Why do we need fibers
Unlike closures, which have a defined entry and exit point, fibers can preserve their state and return (yield) many times:
f = Fiber.new do
puts 'some code'
param = Fiber.yield 'return' # sent parameter, received parameter
puts "received param: #{param}"
Fiber.yield #nothing sent, nothing received
puts 'etc'
end
puts f.resume
f.resume 'param'
f.resume
prints this:
some code
return
received param: param
etc
Implementation of this logic with other ruby features will be less readable.

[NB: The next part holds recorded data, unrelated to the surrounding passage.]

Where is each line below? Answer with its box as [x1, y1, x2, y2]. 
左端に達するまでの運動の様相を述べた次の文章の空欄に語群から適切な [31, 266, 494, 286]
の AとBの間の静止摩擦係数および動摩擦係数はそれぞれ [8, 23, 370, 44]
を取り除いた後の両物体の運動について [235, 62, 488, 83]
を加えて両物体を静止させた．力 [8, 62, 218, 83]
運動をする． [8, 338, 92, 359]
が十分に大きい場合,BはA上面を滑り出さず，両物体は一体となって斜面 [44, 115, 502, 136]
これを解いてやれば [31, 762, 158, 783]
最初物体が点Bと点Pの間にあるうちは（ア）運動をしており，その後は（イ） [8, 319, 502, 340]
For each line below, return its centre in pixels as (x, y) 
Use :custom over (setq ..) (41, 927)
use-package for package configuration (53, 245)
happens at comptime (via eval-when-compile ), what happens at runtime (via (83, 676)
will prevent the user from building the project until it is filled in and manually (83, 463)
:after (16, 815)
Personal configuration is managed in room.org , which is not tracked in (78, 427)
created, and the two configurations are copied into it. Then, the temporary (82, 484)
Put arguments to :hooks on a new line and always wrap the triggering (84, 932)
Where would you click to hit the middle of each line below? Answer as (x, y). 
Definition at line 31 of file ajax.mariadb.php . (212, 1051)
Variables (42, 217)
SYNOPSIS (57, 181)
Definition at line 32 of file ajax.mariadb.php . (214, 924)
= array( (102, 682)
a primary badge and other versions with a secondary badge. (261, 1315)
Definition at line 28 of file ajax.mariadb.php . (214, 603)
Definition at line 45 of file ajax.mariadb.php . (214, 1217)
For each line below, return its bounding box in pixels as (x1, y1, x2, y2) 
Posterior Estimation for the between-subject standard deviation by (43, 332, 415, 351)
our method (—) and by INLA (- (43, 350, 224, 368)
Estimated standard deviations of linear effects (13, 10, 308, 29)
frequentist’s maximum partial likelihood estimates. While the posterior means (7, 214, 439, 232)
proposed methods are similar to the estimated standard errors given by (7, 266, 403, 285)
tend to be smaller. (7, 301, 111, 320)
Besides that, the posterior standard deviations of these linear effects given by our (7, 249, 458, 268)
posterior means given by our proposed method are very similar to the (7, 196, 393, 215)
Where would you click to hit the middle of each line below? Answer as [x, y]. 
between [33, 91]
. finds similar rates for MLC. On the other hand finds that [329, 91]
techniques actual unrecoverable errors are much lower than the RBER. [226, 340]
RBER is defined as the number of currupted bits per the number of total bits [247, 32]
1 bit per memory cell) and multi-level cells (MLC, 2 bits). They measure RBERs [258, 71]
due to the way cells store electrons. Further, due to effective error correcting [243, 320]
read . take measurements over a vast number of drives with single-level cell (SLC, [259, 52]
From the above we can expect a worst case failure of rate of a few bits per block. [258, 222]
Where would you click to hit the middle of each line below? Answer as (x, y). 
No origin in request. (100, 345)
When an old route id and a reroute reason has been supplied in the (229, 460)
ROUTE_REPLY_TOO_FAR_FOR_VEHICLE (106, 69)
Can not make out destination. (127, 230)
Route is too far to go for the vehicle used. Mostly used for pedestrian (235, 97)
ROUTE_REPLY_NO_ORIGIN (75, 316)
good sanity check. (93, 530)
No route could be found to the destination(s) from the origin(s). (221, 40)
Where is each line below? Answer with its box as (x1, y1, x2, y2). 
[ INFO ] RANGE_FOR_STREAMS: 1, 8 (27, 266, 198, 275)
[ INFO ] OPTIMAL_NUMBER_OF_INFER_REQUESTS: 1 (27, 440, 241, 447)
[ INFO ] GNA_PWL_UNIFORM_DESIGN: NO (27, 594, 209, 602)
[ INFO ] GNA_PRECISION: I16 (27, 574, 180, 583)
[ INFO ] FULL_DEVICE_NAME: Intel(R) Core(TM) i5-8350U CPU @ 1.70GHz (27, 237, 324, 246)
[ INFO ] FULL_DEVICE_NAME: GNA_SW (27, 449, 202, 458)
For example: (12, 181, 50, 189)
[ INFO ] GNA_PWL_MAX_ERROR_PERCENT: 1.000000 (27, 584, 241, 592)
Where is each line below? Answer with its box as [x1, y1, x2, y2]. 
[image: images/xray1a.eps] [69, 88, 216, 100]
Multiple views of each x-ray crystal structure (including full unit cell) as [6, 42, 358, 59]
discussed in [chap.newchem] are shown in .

With this feature, good fibers usage is to do manual cooperative scheduling (as Threads replacement). Ilya Grigorik has a good example on how to turn an asynchronous library (eventmachine
in this case) into what looks like a synchronous API without losing the advantages of IO-scheduling of the asynchronous execution. Here is the link.
Fibers are something you will probably never use directly in application-level code. They are a flow-control primitive which you can use to build other abstractions, which you then use in higher-level code.
Probably the #1 use of fibers in Ruby is to implement Enumerator
s, which are a core Ruby class in Ruby 1.9. These are incredibly useful.
In Ruby 1.9, if you call almost any iterator method on the core classes, without passing a block, it will return an Enumerator
.
irb(main):001:0> [1,2,3].reverse_each
=> #<Enumerator: [1, 2, 3]:reverse_each>
irb(main):002:0> "abc".chars
=> #<Enumerator: "abc":chars>
irb(main):003:0> 1.upto(10)
=> #<Enumerator: 1:upto(10)>
These Enumerator
s are Enumerable objects, and their each
methods yield the elements which would have been yielded by the original iterator method, had it been called with a block. In the example I just gave, the Enumerator returned by reverse_each
has a each
method which yields 3,2,1. The Enumerator returned by chars
yields "c","b","a" (and so on). BUT, unlike the original iterator method, the Enumerator can also return the elements one by one if you call next
on it repeatedly:
irb(main):001:0> e = "abc".chars
=> #<Enumerator: "abc":chars>
irb(main):002:0> e.next
=> "a"
irb(main):003:0> e.next
=> "b"
irb(main):004:0> e.next
=> "c"
You may have heard of "internal iterators" and "external iterators" (a good description of both is given in the "Gang of Four" Design Patterns book). The above example shows that Enumerators can be used to turn an internal iterator into an external one.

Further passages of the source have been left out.